La Cámara Automotor Boliviana (CAB) advirtió que una nueva nacionalización de vehículos indocumentados no resolverá el problema del contrabando y reiteró que cualquier iniciativa de este tipo debe estar acompañada de medidas que impidan el ingreso de más motorizados ilegales al país.
El gerente general de la entidad, Luis Orlando Encinas, señaló que, aunque uno de los proyectos de ley fue archivado, existe otra propuesta legislativa que mantiene abierto el debate sobre una eventual regularización de vehículos indocumentados.
Según explicó, la CAB revisó el contenido de la iniciativa y considera que carece de fundamentos técnicos y legales suficientes.

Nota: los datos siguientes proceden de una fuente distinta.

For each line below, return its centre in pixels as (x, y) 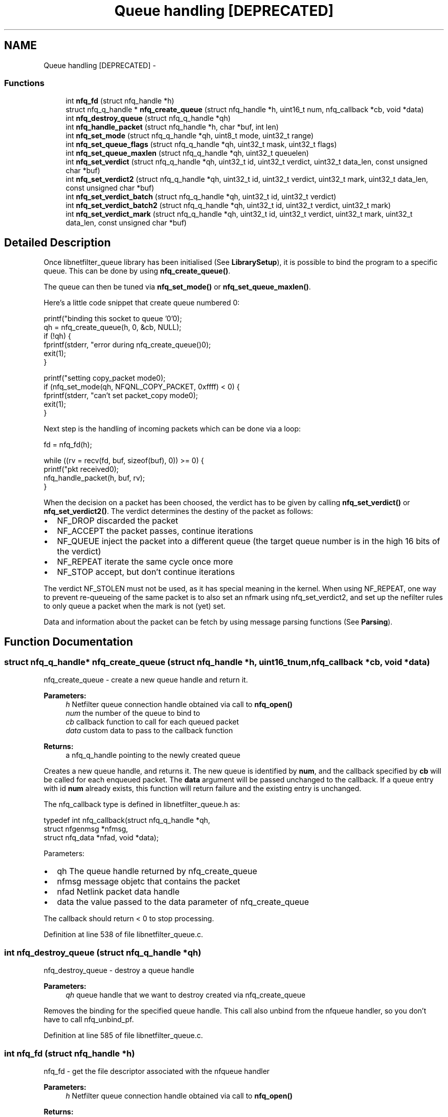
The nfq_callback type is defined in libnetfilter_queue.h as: (142, 804)
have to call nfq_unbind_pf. (89, 1020)
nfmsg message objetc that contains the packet (149, 882)
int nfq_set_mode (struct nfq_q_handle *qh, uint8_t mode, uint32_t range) (190, 136)
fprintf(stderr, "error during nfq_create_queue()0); (127, 345)
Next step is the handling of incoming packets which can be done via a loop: (172, 429)
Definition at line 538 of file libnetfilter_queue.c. (124, 935)
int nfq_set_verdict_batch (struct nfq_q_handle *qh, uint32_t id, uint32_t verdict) (201, 197)

Afirmó que, incluso, los argumentos expuestos en la propuesta reflejan los riesgos que representa la circulación de este tipo de vehículos, especialmente aquellos modificados del volante derecho al izquierdo.
Encinas sostuvo que el proyecto tiene un objetivo principalmente recaudatorio y cuestionó que no contemple acciones para fortalecer el control fronterizo ni mecanismos que impidan el ingreso de nuevos vehículos de contrabando.

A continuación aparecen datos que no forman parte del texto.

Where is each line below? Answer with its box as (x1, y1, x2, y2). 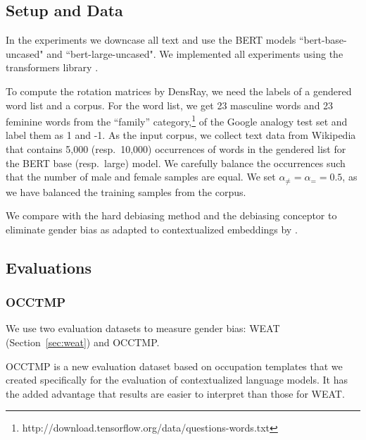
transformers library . (6, 60, 99, 75)
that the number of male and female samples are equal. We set (6, 169, 276, 184)
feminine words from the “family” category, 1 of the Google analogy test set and (6, 112, 348, 128)
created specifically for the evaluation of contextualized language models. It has (6, 372, 348, 387)
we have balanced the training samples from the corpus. (6, 184, 246, 199)
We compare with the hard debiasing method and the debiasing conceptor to (6, 208, 337, 223)
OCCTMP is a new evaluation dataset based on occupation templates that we (6, 358, 343, 373)
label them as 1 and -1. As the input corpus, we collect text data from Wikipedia (6, 128, 356, 142)
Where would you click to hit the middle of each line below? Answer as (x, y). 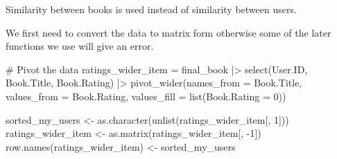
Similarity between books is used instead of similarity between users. (151, 9)
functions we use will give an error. (80, 46)
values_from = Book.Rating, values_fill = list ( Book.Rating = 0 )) (146, 96)
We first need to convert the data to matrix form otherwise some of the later (168, 32)
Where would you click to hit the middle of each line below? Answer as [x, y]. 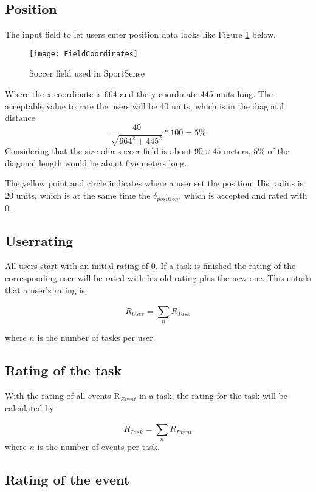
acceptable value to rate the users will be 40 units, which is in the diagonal [144, 105]
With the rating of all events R [63, 396]
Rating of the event [67, 480]
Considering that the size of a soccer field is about [98, 151]
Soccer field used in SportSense [87, 73]
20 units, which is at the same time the [78, 195]
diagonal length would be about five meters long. [96, 162]
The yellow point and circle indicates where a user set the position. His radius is [154, 183]
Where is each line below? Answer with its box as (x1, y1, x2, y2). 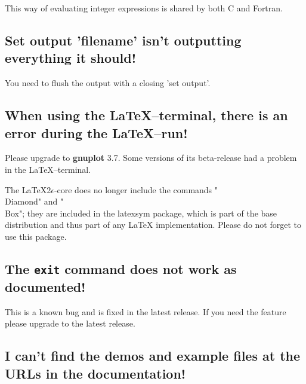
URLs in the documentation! (5, 364, 186, 382)
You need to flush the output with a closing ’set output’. (5, 77, 211, 89)
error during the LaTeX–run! (5, 123, 188, 142)
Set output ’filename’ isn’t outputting (5, 31, 242, 49)
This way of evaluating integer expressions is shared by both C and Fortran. (5, 2, 283, 14)
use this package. (5, 230, 67, 242)
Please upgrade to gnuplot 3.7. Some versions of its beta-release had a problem (5, 151, 297, 164)
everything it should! (5, 48, 136, 67)

El representante del sector aseguró que Bolivia cuenta con herramientas para reforzar los controles, entre ellas los registros del sistema B-SISA, que —según indicó— permiten identificar placas clonadas y realizar un seguimiento al consumo de combustible.
Asimismo, afirmó que en el país circulan alrededor de 1,5 millones de vehículos indocumentados, aunque estimó que solo cerca de 250.000 utilizan regularmente combustible adquirido en bidones, por lo que consideró que una parte importante de estos motorizados forma parte de actividades comerciales vinculadas al contrabando y no únicamente al transporte de pequeños productores.
La CAB recordó que en los últimos 31 años se aprobaron siete procesos de regularización de vehículos, sin que ello lograra frenar el ingreso de nuevas unidades ilegales. En ese sentido, Encinas sostuvo que las nacionalizaciones sucesivas terminaron incentivando el negocio del contrabando en lugar de resolverlo.
Como alternativa, planteó que el Gobierno convoque al sector para analizar soluciones de largo plazo. Entre ellas mencionó experiencias aplicadas en otros países, como programas de renovación vehicular con financiamiento estatal y el retiro definitivo de los motorizados irregulares, además de fortalecer los controles en frontera antes de considerar una nueva regularización.
Finalmente, informó que la Cámara Automotor Boliviana solicitó una audiencia con las autoridades económicas para presentar una propuesta técnica orientada a enfrentar el problema desde su origen y evitar que nuevas nacionalizaciones vuelvan a repetirse sin resultados permanentes.